◆ **Task instructions**
All entries below need to be written out exactly, but without their pictures.

◆ **Material provided**
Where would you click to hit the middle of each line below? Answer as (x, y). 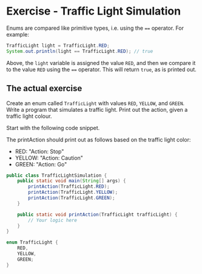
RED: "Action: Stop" (39, 151)
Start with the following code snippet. (53, 128)
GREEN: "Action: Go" (41, 164)
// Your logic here (53, 220)
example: (18, 34)
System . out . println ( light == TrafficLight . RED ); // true (80, 51)
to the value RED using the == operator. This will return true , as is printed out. (102, 69)
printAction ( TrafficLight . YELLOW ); (73, 193)
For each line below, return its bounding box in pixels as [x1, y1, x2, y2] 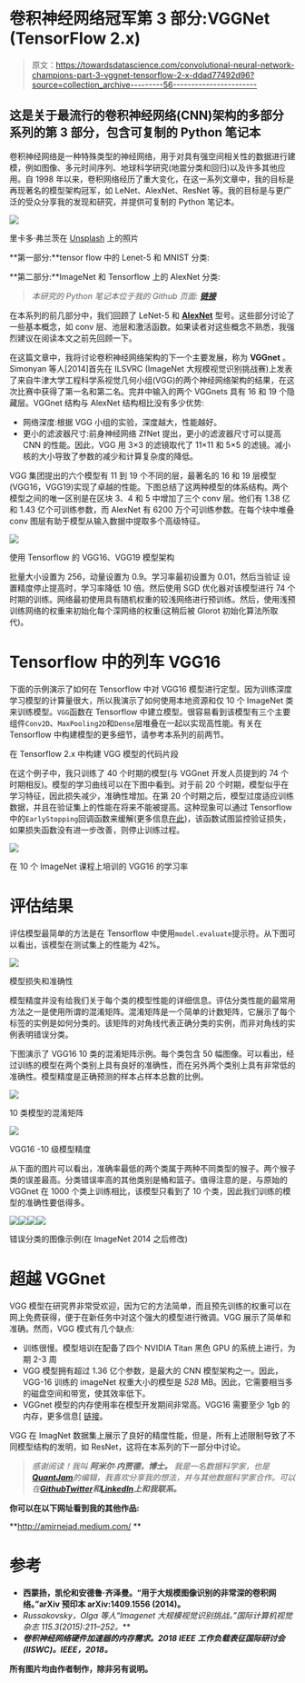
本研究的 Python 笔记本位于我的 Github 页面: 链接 [31, 290, 216, 301]
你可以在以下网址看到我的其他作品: [9, 1502, 140, 1513]
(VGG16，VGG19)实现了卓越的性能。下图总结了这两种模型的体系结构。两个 [9, 481, 289, 492]
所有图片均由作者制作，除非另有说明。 [9, 1663, 152, 1674]
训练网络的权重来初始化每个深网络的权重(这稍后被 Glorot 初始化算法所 [9, 605, 271, 616]
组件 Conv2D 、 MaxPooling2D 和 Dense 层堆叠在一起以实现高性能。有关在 [9, 717, 262, 728]
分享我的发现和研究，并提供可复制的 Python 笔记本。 [40, 196, 240, 207]
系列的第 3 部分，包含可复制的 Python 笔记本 [9, 124, 261, 141]
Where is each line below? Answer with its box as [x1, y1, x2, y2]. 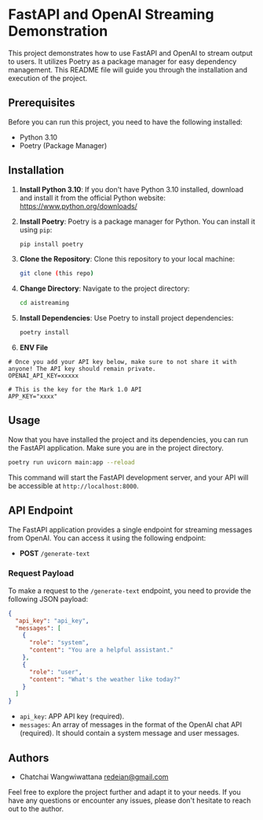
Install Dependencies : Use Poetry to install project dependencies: [19, 314, 234, 323]
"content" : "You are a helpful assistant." [28, 646, 174, 655]
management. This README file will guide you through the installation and [8, 65, 248, 74]
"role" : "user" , [28, 668, 82, 676]
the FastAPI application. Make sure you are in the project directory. [8, 443, 224, 452]
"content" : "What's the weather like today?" [28, 675, 181, 683]
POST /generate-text [19, 548, 90, 558]
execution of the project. [8, 73, 88, 83]
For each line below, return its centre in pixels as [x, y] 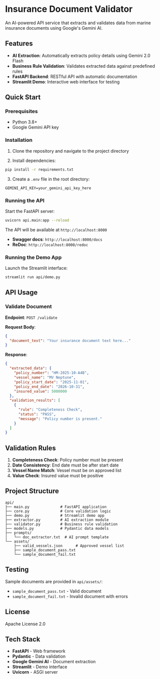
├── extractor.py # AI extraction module [57, 520]
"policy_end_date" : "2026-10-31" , [49, 386]
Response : [16, 355]
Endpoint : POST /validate [31, 317]
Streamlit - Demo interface [40, 667]
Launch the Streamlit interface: [36, 268]
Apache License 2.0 [25, 624]
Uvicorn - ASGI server [35, 672]
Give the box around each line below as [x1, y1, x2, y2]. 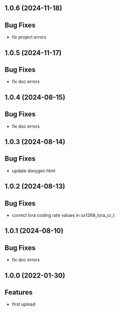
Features [4, 288, 33, 297]
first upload [11, 301, 36, 308]
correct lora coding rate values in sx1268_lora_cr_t [11, 212, 115, 218]
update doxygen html [11, 168, 56, 174]
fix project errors [11, 34, 47, 40]
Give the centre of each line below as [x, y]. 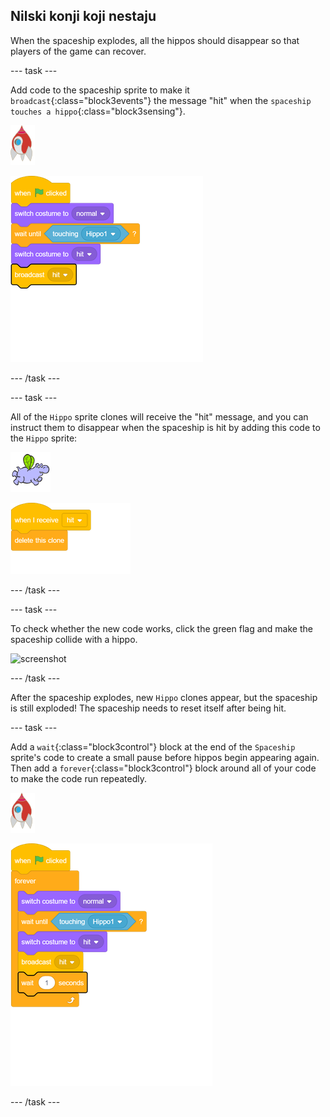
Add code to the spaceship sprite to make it [100, 90]
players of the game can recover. [78, 51]
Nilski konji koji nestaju [83, 16]
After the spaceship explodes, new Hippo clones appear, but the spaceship [164, 697]
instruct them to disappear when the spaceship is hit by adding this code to [165, 427]
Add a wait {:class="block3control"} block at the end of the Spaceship [153, 746]
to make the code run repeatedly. [79, 778]
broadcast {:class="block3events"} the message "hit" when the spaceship [161, 100]
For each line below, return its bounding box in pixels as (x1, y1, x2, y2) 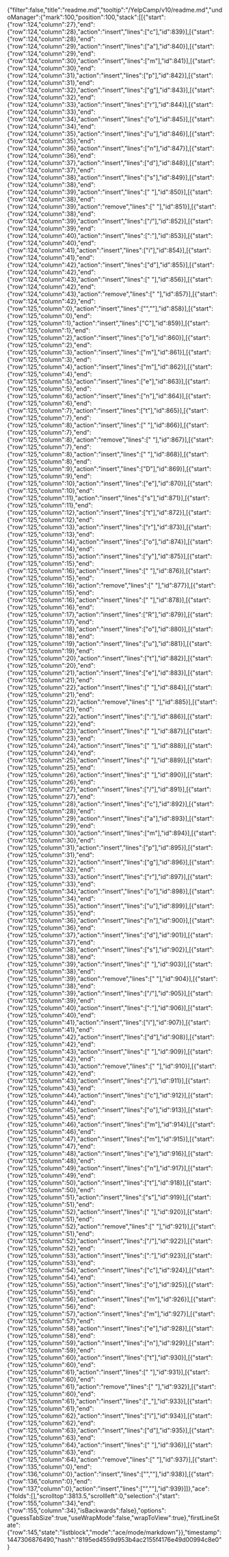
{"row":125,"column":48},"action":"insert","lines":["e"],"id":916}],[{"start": (7, 1150, 213, 1157)
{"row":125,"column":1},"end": (7, 326, 91, 335)
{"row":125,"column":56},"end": (7, 1303, 96, 1310)
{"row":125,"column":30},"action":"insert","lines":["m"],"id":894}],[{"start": (7, 829, 217, 837)
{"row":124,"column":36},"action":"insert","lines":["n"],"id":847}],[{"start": (7, 144, 215, 152)
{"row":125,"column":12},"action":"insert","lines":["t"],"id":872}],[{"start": (7, 509, 211, 516)
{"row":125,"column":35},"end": (7, 909, 96, 917)
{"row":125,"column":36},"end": (7, 924, 96, 932)
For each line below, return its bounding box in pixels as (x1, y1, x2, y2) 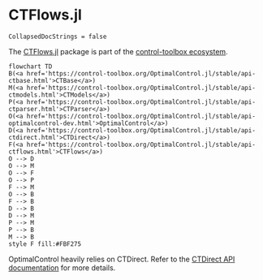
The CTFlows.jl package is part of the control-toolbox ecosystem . (8, 46, 229, 56)
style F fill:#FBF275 (8, 239, 82, 248)
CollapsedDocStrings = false (8, 32, 107, 41)
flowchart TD (8, 62, 53, 71)
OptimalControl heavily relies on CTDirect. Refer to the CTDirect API (8, 254, 235, 264)
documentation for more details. (8, 262, 116, 273)
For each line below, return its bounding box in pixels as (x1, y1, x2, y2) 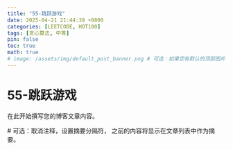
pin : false (7, 36, 39, 43)
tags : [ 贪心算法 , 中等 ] (7, 29, 70, 37)
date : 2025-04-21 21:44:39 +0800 (7, 17, 104, 24)
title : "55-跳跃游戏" (7, 10, 66, 17)
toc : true (7, 42, 36, 49)
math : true (7, 49, 39, 56)
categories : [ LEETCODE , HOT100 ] (7, 23, 101, 30)
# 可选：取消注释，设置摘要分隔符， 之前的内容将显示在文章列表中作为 (7, 126, 209, 135)
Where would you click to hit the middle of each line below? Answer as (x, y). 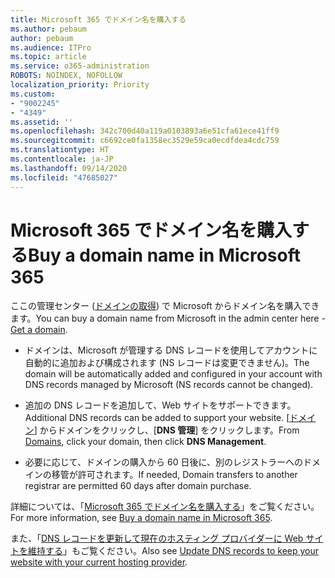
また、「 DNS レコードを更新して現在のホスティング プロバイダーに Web (157, 538)
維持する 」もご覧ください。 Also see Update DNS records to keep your (173, 551)
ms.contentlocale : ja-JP (62, 159)
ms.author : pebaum (48, 29)
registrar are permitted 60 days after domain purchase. (138, 486)
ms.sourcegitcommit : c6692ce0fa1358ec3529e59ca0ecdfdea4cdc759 (145, 141)
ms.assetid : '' (42, 122)
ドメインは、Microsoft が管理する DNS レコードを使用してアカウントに (171, 350)
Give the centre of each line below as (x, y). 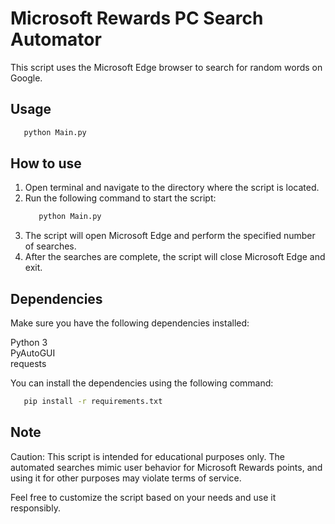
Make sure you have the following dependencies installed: (130, 323)
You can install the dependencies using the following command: (142, 383)
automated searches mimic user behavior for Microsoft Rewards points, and (166, 467)
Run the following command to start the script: (120, 198)
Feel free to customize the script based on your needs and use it (143, 497)
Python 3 (29, 343)
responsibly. (35, 508)
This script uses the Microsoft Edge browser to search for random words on (166, 67)
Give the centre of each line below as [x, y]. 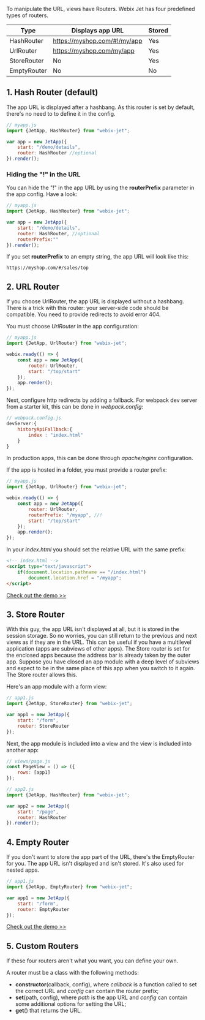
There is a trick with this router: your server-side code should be [88, 308]
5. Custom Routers [43, 946]
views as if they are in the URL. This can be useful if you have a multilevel [99, 642]
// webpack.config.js [34, 418]
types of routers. [28, 15]
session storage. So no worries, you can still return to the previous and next [102, 636]
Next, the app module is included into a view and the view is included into [99, 743]
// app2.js [20, 790]
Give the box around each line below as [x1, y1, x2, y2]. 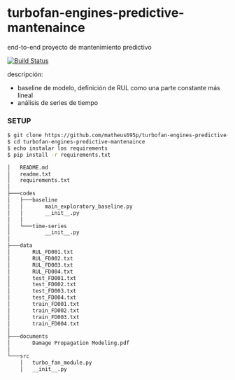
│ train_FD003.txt [7, 314, 80, 321]
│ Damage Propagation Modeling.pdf [7, 339, 130, 347]
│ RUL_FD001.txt [7, 248, 73, 256]
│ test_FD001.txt [7, 274, 77, 281]
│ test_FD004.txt [7, 294, 77, 302]
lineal [17, 91, 34, 99]
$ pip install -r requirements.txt [7, 151, 111, 158]
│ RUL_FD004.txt [7, 268, 73, 275]

◆ **Answer box**
Where would you click to hit the middle of each line below? Answer as (x, y). 
RED: "Action: Stop" (39, 151)
Start with the following code snippet. (53, 128)
GREEN: "Action: Go" (41, 164)
// Your logic here (53, 220)
example: (18, 34)
System . out . println ( light == TrafficLight . RED ); // true (80, 51)
to the value RED using the == operator. This will return true , as is printed out. (102, 69)
printAction ( TrafficLight . YELLOW ); (73, 193)
For each line below, return its bounding box in pixels as [x1, y1, x2, y2] 
本研究的 Python 笔记本位于我的 Github 页面: 链接 [31, 290, 216, 301]
你可以在以下网址看到我的其他作品: [9, 1502, 140, 1513]
(VGG16，VGG19)实现了卓越的性能。下图总结了这两种模型的体系结构。两个 [9, 481, 289, 492]
所有图片均由作者制作，除非另有说明。 [9, 1663, 152, 1674]
训练网络的权重来初始化每个深网络的权重(这稍后被 Glorot 初始化算法所 [9, 605, 271, 616]
组件 Conv2D 、 MaxPooling2D 和 Dense 层堆叠在一起以实现高性能。有关在 [9, 717, 262, 728]
分享我的发现和研究，并提供可复制的 Python 笔记本。 [40, 196, 240, 207]
系列的第 3 部分，包含可复制的 Python 笔记本 [9, 124, 261, 141]
Where is each line below? Answer with its box as [x1, y1, x2, y2]. 
Install Dependencies : Use Poetry to install project dependencies: [19, 314, 234, 323]
"content" : "You are a helpful assistant." [28, 646, 174, 655]
management. This README file will guide you through the installation and [8, 65, 248, 74]
"role" : "user" , [28, 668, 82, 676]
the FastAPI application. Make sure you are in the project directory. [8, 443, 224, 452]
"content" : "What's the weather like today?" [28, 675, 181, 683]
POST /generate-text [19, 548, 90, 558]
execution of the project. [8, 73, 88, 83]
For each line below, return its centre in pixels as [x, y] 
├── extractor.py # AI extraction module [57, 520]
"policy_end_date" : "2026-10-31" , [49, 386]
Response : [16, 355]
Endpoint : POST /validate [31, 317]
Streamlit - Demo interface [40, 667]
Launch the Streamlit interface: [36, 268]
Apache License 2.0 [25, 624]
Uvicorn - ASGI server [35, 672]
Give the box around each line below as [x1, y1, x2, y2]. 
Features [4, 288, 33, 297]
first upload [11, 301, 36, 308]
correct lora coding rate values in sx1268_lora_cr_t [11, 212, 115, 218]
update doxygen html [11, 168, 56, 174]
fix project errors [11, 34, 47, 40]
Give the centre of each line below as [x, y]. 
Add code to the spaceship sprite to make it [100, 90]
players of the game can recover. [78, 51]
Nilski konji koji nestaju [83, 16]
After the spaceship explodes, new Hippo clones appear, but the spaceship [164, 697]
instruct them to disappear when the spaceship is hit by adding this code to [165, 427]
Add a wait {:class="block3control"} block at the end of the Spaceship [153, 746]
to make the code run repeatedly. [79, 778]
broadcast {:class="block3events"} the message "hit" when the spaceship [161, 100]
For each line below, return its bounding box in pixels as (x1, y1, x2, y2) 
{"row":125,"column":48},"action":"insert","lines":["e"],"id":916}],[{"start": (7, 1150, 213, 1157)
{"row":125,"column":1},"end": (7, 326, 91, 335)
{"row":125,"column":56},"end": (7, 1303, 96, 1310)
{"row":125,"column":30},"action":"insert","lines":["m"],"id":894}],[{"start": (7, 829, 217, 837)
{"row":124,"column":36},"action":"insert","lines":["n"],"id":847}],[{"start": (7, 144, 215, 152)
{"row":125,"column":12},"action":"insert","lines":["t"],"id":872}],[{"start": (7, 509, 211, 516)
{"row":125,"column":35},"end": (7, 909, 96, 917)
{"row":125,"column":36},"end": (7, 924, 96, 932)
For each line below, return its bounding box in pixels as (x1, y1, x2, y2) 
The CTFlows.jl package is part of the control-toolbox ecosystem . (8, 46, 229, 56)
style F fill:#FBF275 (8, 239, 82, 248)
CollapsedDocStrings = false (8, 32, 107, 41)
flowchart TD (8, 62, 53, 71)
OptimalControl heavily relies on CTDirect. Refer to the CTDirect API (8, 254, 235, 264)
documentation for more details. (8, 262, 116, 273)
For each line below, return its bounding box in pixels as (x1, y1, x2, y2) 
pin : false (7, 36, 39, 43)
tags : [ 贪心算法 , 中等 ] (7, 29, 70, 37)
date : 2025-04-21 21:44:39 +0800 (7, 17, 104, 24)
title : "55-跳跃游戏" (7, 10, 66, 17)
toc : true (7, 42, 36, 49)
math : true (7, 49, 39, 56)
categories : [ LEETCODE , HOT100 ] (7, 23, 101, 30)
# 可选：取消注释，设置摘要分隔符， 之前的内容将显示在文章列表中作为 (7, 126, 209, 135)
Where would you click to hit the middle of each line below? Answer as (x, y). 
また、「 DNS レコードを更新して現在のホスティング プロバイダーに Web (157, 538)
維持する 」もご覧ください。 Also see Update DNS records to keep your (173, 551)
ms.contentlocale : ja-JP (62, 159)
ms.author : pebaum (48, 29)
registrar are permitted 60 days after domain purchase. (138, 486)
ms.sourcegitcommit : c6692ce0fa1358ec3529e59ca0ecdfdea4cdc759 (145, 141)
ms.assetid : '' (42, 122)
ドメインは、Microsoft が管理する DNS レコードを使用してアカウントに (171, 350)
Give the centre of each line below as (x, y). 
Make sure you have the following dependencies installed: (130, 323)
You can install the dependencies using the following command: (142, 383)
automated searches mimic user behavior for Microsoft Rewards points, and (166, 467)
Run the following command to start the script: (120, 198)
Feel free to customize the script based on your needs and use it (143, 497)
Python 3 (29, 343)
responsibly. (35, 508)
This script uses the Microsoft Edge browser to search for random words on (166, 67)
Give the centre of each line below as [x, y]. 
There is a trick with this router: your server-side code should be [88, 308]
5. Custom Routers [43, 946]
views as if they are in the URL. This can be useful if you have a multilevel [99, 642]
// webpack.config.js [34, 418]
types of routers. [28, 15]
session storage. So no worries, you can still return to the previous and next [102, 636]
Next, the app module is included into a view and the view is included into [99, 743]
// app2.js [20, 790]
Give the box around each line below as [x1, y1, x2, y2]. 
│ train_FD003.txt [7, 314, 80, 321]
│ Damage Propagation Modeling.pdf [7, 339, 130, 347]
│ RUL_FD001.txt [7, 248, 73, 256]
│ test_FD001.txt [7, 274, 77, 281]
│ test_FD004.txt [7, 294, 77, 302]
lineal [17, 91, 34, 99]
$ pip install -r requirements.txt [7, 151, 111, 158]
│ RUL_FD004.txt [7, 268, 73, 275]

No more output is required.